> **TO DO**
Only lines containing the string "unique" belong in the answer; copy all of them from the entries.
>>>
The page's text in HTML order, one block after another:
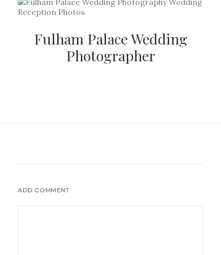
Fulham Palace Wedding
Photographer
ADD COMMENT
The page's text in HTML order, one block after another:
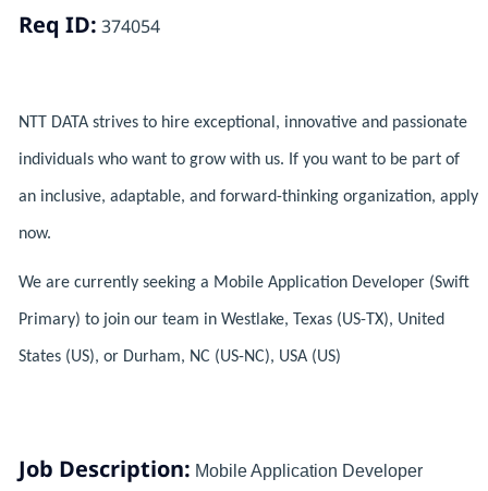
Req ID: 374054
NTT DATA strives to hire exceptional, innovative and passionate
individuals who want to grow with us. If you want to be part of
an inclusive, adaptable, and forward-thinking organization, apply
now.
We are currently seeking a Mobile Application Developer (Swift
Primary) to join our team in Westlake, Texas (US-TX), United
States (US), or Durham, NC (US-NC), USA (US)
Job Description: Mobile Application Developer
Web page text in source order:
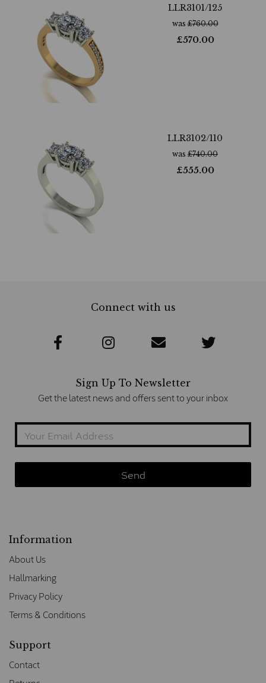
LLR3101/125
was£760.00
£570.00
LLR3102/110
was £740.00
£555.00
Connect with us
Sign Up To Newsletter
Get the latest news and offers sent to your inbox
Information
About Us
Hallmarking
Privacy Policy
Terms & Conditions
Support
Contact
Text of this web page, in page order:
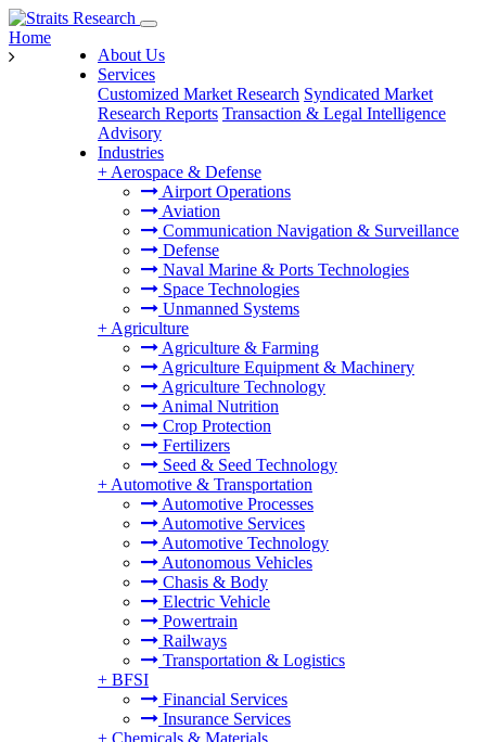
About Us
Services
Customized Market Research Syndicated Market
Research Reports Transaction & Legal Intelligence
Advisory
Industries
+ Aerospace & Defense
Airport Operations
Aviation
Communication Navigation & Surveillance
Defense
Naval Marine & Ports Technologies
Space Technologies
Unmanned Systems
+ Agriculture
Agriculture & Farming
Agriculture Equipment & Machinery
Agriculture Technology
Animal Nutrition
Crop Protection
Fertilizers
Seed & Seed Technology
+ Automotive & Transportation
Automotive Processes
Automotive Services
Automotive Technology
Autonomous Vehicles
Chasis & Body
Electric Vehicle
Powertrain
Railways
Transportation & Logistics
+ BFSI
Financial Services
Insurance Services
+ Chemicals & Materials
Home
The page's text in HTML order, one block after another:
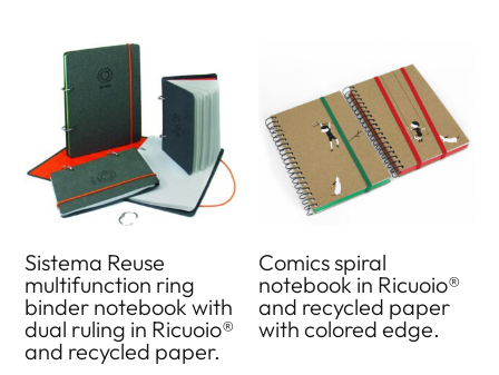
Sistema Reuse
multifunction ring
binder notebook with
dual ruling in Ricuoio®
and recycled paper.
Comics spiral
notebook in Ricuoio®
and recycled paper
with colored edge.
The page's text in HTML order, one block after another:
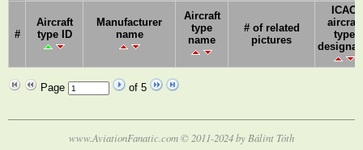
#
Aircraft
type ID
Manufacturer
name
Aircraft
type
name
# of related
pictures
ICAO
aircraft
type
Page of 5
www.AviationFanatic.com © 2011-2024 by Bálint Tóth
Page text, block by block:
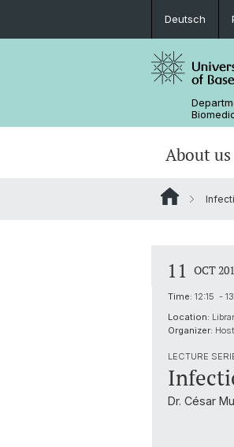
Deutsch
About us
11 OCT
Time: 12:15 -
Location:
Organizer:
LECTURE
Dr. César
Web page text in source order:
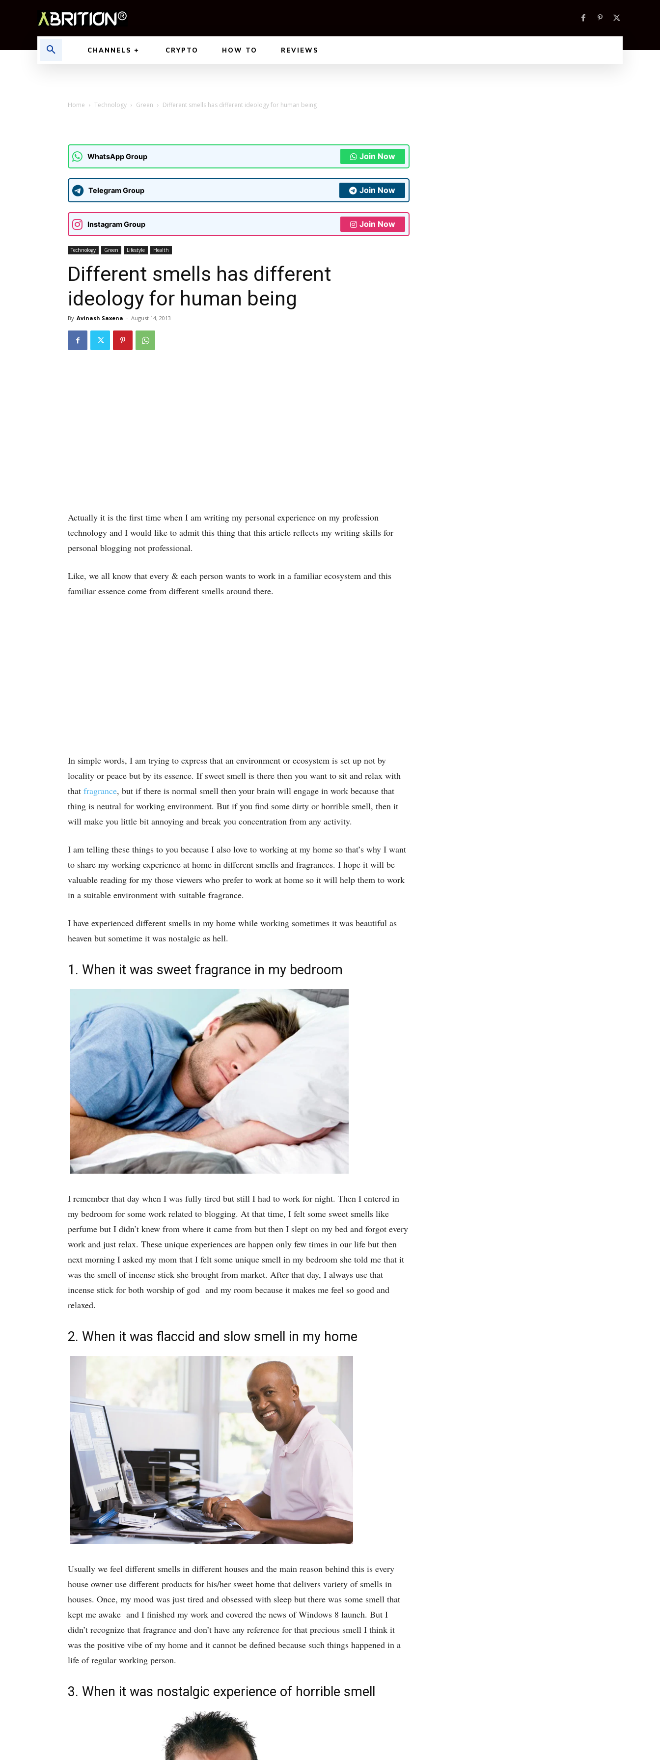
CHANNELS CRYPTO HOW TO REVIEWS
Home Technology Green Different smells has different ideology for human being
WhatsApp Group Join Now
Telegram Group Join Now
Instagram Group Join Now
Technology Green Lifestyle Health
Different smells has different
ideology for human being
By Avinash Saxena - August 14, 2013
Actually it is the first time when I am writing my personal experience on my profession
technology and I would like to admit this thing that this article reflects my writing skills for
personal blogging not professional.
Like, we all know that every & each person wants to work in a familiar ecosystem and this
familiar essence come from different smells around there.
In simple words, I am trying to express that an environment or ecosystem is set up not by
locality or peace but by its essence. If sweet smell is there then you want to sit and relax with
that fragrance, but if there is normal smell then your brain will engage in work because that
thing is neutral for working environment. But if you find some dirty or horrible smell, then it
will make you little bit annoying and break you concentration from any activity.
I am telling these things to you because I also love to working at my home so that’s why I want
to share my working experience at home in different smells and fragrances. I hope it will be
valuable reading for my those viewers who prefer to work at home so it will help them to work
in a suitable environment with suitable fragrance.
I have experienced different smells in my home while working sometimes it was beautiful as
heaven but sometime it was nostalgic as hell.
1. When it was sweet fragrance in my bedroom
I remember that day when I was fully tired but still I had to work for night. Then I entered in
my bedroom for some work related to blogging. At that time, I felt some sweet smells like
perfume but I didn’t knew from where it came from but then I slept on my bed and forgot every
work and just relax. These unique experiences are happen only few times in our life but then
next morning I asked my mom that I felt some unique smell in my bedroom she told me that it
was the smell of incense stick she brought from market. After that day, I always use that
incense stick for both worship of god and my room because it makes me feel so good and
relaxed.
2. When it was flaccid and slow smell in my home
Usually we feel different smells in different houses and the main reason behind this is every
house owner use different products for his/her sweet home that delivers variety of smells in
houses. Once, my mood was just tired and obsessed with sleep but there was some smell that
kept me awake and I finished my work and covered the news of Windows 8 launch. But I
didn’t recognize that fragrance and don’t have any reference for that precious smell I think it
was the positive vibe of my home and it cannot be defined because such things happened in a
life of regular working person.
3. When it was nostalgic experience of horrible smell
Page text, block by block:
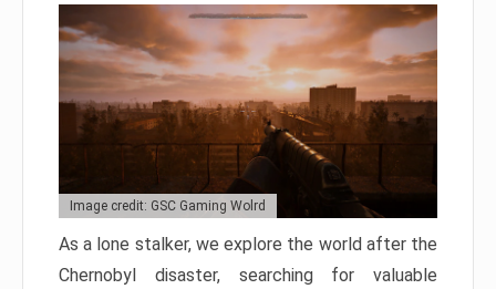
Image credit: GSC Gaming Wolrd
As a lone stalker, we explore the world after the
Chernobyl disaster, searching for valuable
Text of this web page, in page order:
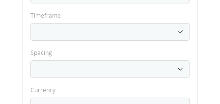
Timeframe
Spacing
Currency
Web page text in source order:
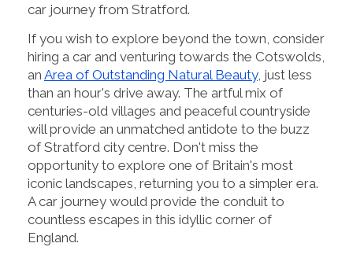
car journey from Stratford.
If you wish to explore beyond the town, consider
hiring a car and venturing towards the Cotswolds,
an Area of Outstanding Natural Beauty, just less
than an hour's drive away. The artful mix of
centuries-old villages and peaceful countryside
will provide an unmatched antidote to the buzz
of Stratford city centre. Don't miss the
opportunity to explore one of Britain's most
iconic landscapes, returning you to a simpler era.
A car journey would provide the conduit to
countless escapes in this idyllic corner of
England.
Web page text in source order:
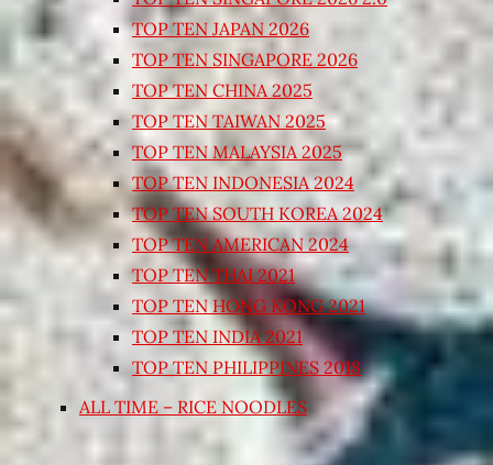
TOP TEN JAPAN 2026
TOP TEN SINGAPORE 2026
TOP TEN CHINA 2025
TOP TEN TAIWAN 2025
TOP TEN MALAYSIA 2025
TOP TEN INDONESIA 2024
TOP TEN SOUTH KOREA 2024
TOP TEN AMERICAN 2024
TOP TEN THAI 2021
TOP TEN HONG KONG 2021
TOP TEN INDIA 2021
TOP TEN PHILIPPINES 2018
ALL TIME – RICE NOODLES
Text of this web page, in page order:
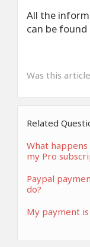
All the
can be found
Was this
Related
What
my Pro
Paypal
do?
My payment
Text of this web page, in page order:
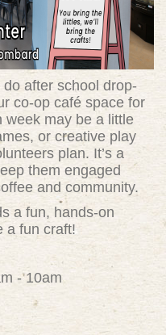
after school drop-
co-op café space for
week may be a little
or creative play
plan. It’s a
them engaged
and community.
a fun, hands-on
a fun craft!
- 10am
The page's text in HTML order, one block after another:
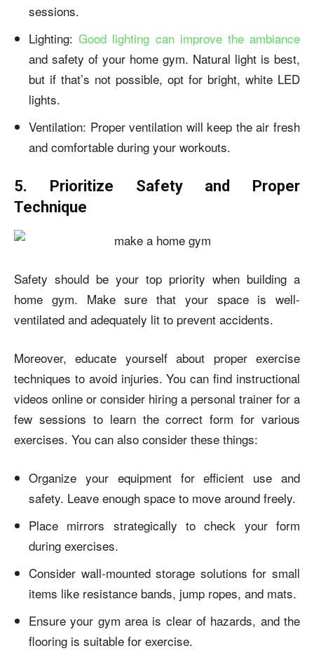
sessions.
Lighting:Good lighting can improve the ambiance
and safety of your home gym. Natural light is best,
but if that’s not possible, opt for bright, white LED
lights.
Ventilation: Proper ventilation will keep the air fresh
and comfortable during your workouts.
5. Prioritize Safety and Proper
Technique
Safety should be your top priority when building a
home gym. Make sure that your space is well-
ventilated and adequately lit to prevent accidents.
Moreover, educate yourself about proper exercise
techniques to avoid injuries. You can find instructional
videos online or consider hiring a personal trainer for a
few sessions to learn the correct form for various
exercises. You can also consider these things:
Organize your equipment for efficient use and
safety. Leave enough space to move around freely.
Place mirrors strategically to check your form
during exercises.
Consider wall-mounted storage solutions for small
items like resistance bands, jump ropes, and mats.
Ensure your gym area is clear of hazards, and the
flooring is suitable for exercise.
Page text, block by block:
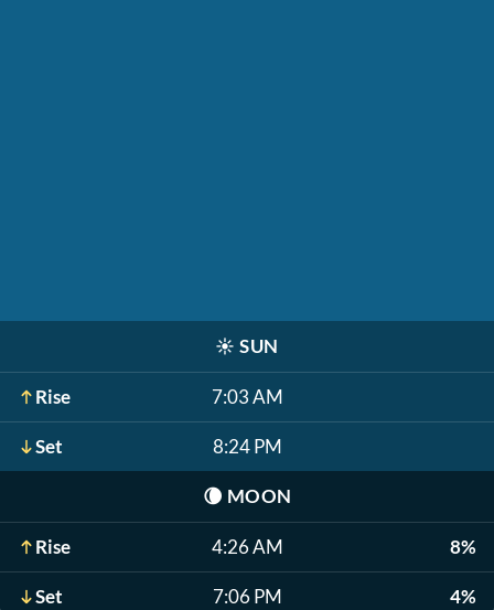
☀️ SUN
Rise 7:03 AM
Set 8:24 PM
🌘 MOON
Rise 4:26 AM 8%
Set 7:06 PM 4%
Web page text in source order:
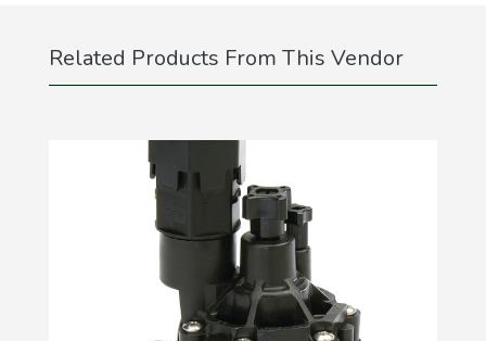
Related Products From This Vendor
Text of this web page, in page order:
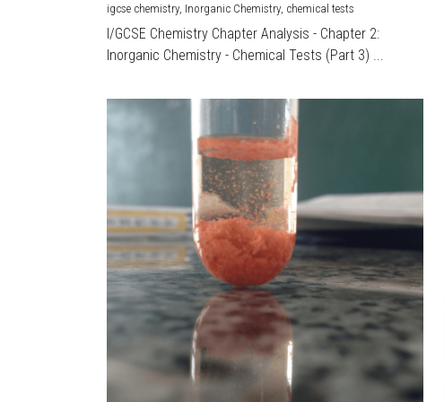
igcse chemistry, Inorganic Chemistry, chemical tests
I/GCSE Chemistry Chapter Analysis - Chapter 2:
Inorganic Chemistry - Chemical Tests (Part 3) ...
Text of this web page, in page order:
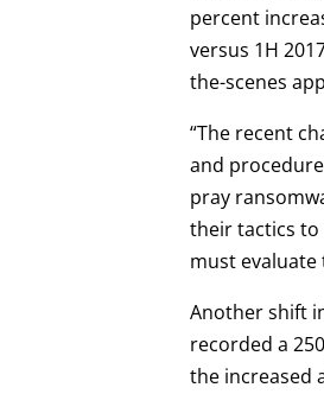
<<<
> **RESPONSE TO THE TASK**
work and just relax. These unique experiences are happen only few times in our life but then
next morning I asked my mom that I felt some unique smell in my bedroom she told me that it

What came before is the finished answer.